Nuclear Medicine Division

In the years immediately following World War II, intense interest pervaded both government and academia on how to develop peaceful uses of atomic energy. In 1946, publications described how radioiodine treatments, first with 130-I and later 131-I, had eliminated hyperthyroidism and reduced thyroid cancer in patients. The Oak Ridge National Laboratory in Tennessee offered both education in the employment of clinically useful radiation and therapeutic quantities of 131-I to personnel from approved hospitals. The concept was new, and its implementation introduced yet to be fully evaluated hazards: the radiation emanating from patients and their excreta would expose families and the public to this invisible energy. The Atomic Energy Commission, later the Nuclear Regulatory Commission, was charged with the regulation and oversight of diagnosis and treatment of patients with radioactivity.

Cyrus Sturgis, the chair of the Department of Internal Medicine, had treated hyperthyroid patients with thiouracil medications; he recognized the need for a better alternative to surgical thyroidectomy. William H. Beierwaltes, then an assistant professor in Internal Medicine who had also used thiouracil therapeutically, agreed to travel to Oak Ridge and subsequently accept the burden and the opportunities surrounding these radioactive compounds. In 1952, the Radioisotope Service was established in the Department of Internal Medicine with Beierwaltes as director. One of the first books on what was becoming a subspecialty, Clinical Use of Radioisotopes, was co-authored by Beierwaltes; a colleague, Phillip Johnson; and the physicist on the service, Arthur Solari.

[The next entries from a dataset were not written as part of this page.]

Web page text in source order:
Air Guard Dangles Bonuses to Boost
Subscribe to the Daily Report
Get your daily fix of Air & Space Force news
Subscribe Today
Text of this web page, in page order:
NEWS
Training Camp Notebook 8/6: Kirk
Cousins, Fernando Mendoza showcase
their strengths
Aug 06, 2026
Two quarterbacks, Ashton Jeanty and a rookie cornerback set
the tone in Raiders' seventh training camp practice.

The diagnosis and treatment of thyroid diseases with 131-I remained prominent components of the Service. But the horizon was rapidly widening. Unsealed radioisotopes in multiple pharmacologic preparations were expanding to permeate diagnosis and treatment of a myriad of human disorders, and by 1959, a number of young physicians at Michigan and across the nation sought education in this subspecialty. In accommodation, the service became the Nuclear Medicine Division with Beierwaltes, then a full professor, as chief.

Under Whitehouse and Martel, nuclear medicine remained within the Department of Internal Medicine. Substantial advancements were made by faculty such as James H. Thrall, who developed radionuclide ventriculography and diuresis renography; Thrall later became chair of radiology at Henry Ford Hospital and subsequently at Massachusetts General Hospital. John W. Keyes, Jr. fabricated the first single photon emission computed tomography (SPECT) unit in Michigan.

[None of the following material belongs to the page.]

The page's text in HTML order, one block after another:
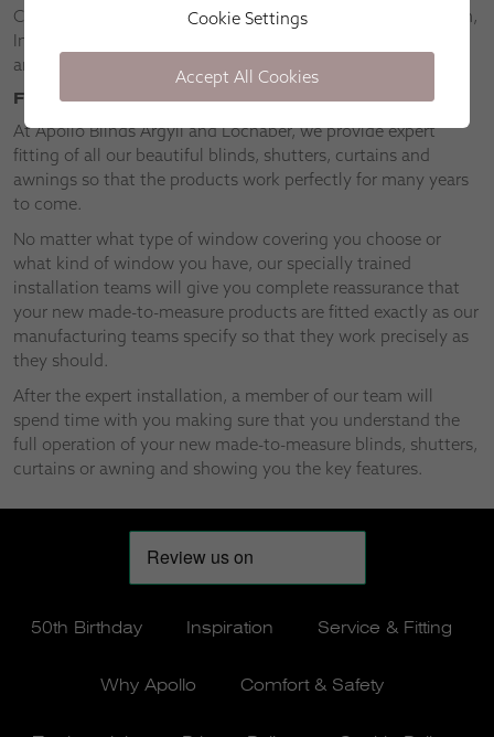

David E. Kuhl, who had an illustrious and internationally renowned career in Nuclear Medicine, was recruited to replace the retiring Beierwaltes in 1986. In the same year the Division of Nuclear Medicine, along with all components of the U-M Health Center, moved to the B-1 floor of the new hospital building adjacent to the Department of Radiology. The exception was Pediatric Nuclear Medicine which had been situated on the 4th floor of the Mott Children’s Hospital and eventually moved to the third floor adjacent to Pediatric Radiology. Patient care during the movements was maintained at the highest levels by the assiduous direction of Barry Shulkin.

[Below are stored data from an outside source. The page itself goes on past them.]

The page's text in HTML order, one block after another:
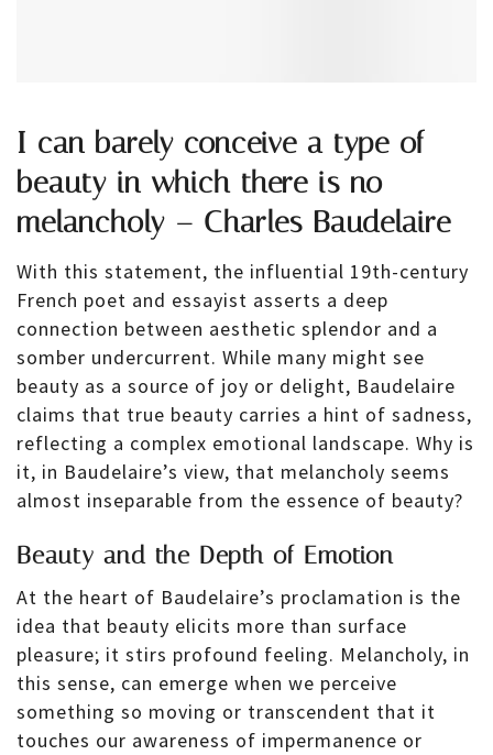
I can barely conceive a type of
beauty in which there is no
melancholy – Charles Baudelaire
With this statement, the influential 19th-century
French poet and essayist asserts a deep
connection between aesthetic splendor and a
somber undercurrent. While many might see
beauty as a source of joy or delight, Baudelaire
claims that true beauty carries a hint of sadness,
reflecting a complex emotional landscape. Why is
it, in Baudelaire’s view, that melancholy seems
almost inseparable from the essence of beauty?
Beauty and the Depth of Emotion
At the heart of Baudelaire’s proclamation is the
idea that beauty elicits more than surface
pleasure; it stirs profound feeling. Melancholy, in
this sense, can emerge when we perceive
something so moving or transcendent that it
touches our awareness of impermanence or

Laboratory space was made available in the research buildings to accommodate expanding ideas and scope of the basic science in Nuclear Medicine.

In 2000, under the direction of the Medical School dean, Allen S. Lichter, the Nuclear Medicine Division was incorporated into the Department of Radiology.

Kuhl stepped down as chief in 2002, but continued his research inquiries. Barry L. Shulkin accepted the role of interim chief. Kirk A. Frey, already a prolific member of the Division, was appointed chief in 2004; he subsequently was named the David E. Kuhl Professor of Radiology.

The Radioisotope Service of the Ann Arbor Veterans Administration Hospital began operation late in October 1954 as a small unit on the second floor of the hospital under the supervision of a Radioisotope Committee. Beierwaltes acted as a consultant to the Committee. From 1955 to 1969, Walter DiGiulio was chief of the Service. In 1970 the Radioisotope Service was renamed the VA Nuclear Medicine Service. Rodney Pozderac became chief from 1972 to 1979, and James Thrall served as interim chief from 1979 to July 1980. Then Milton Gross joined the U-M faculty and became chief of the VA Service.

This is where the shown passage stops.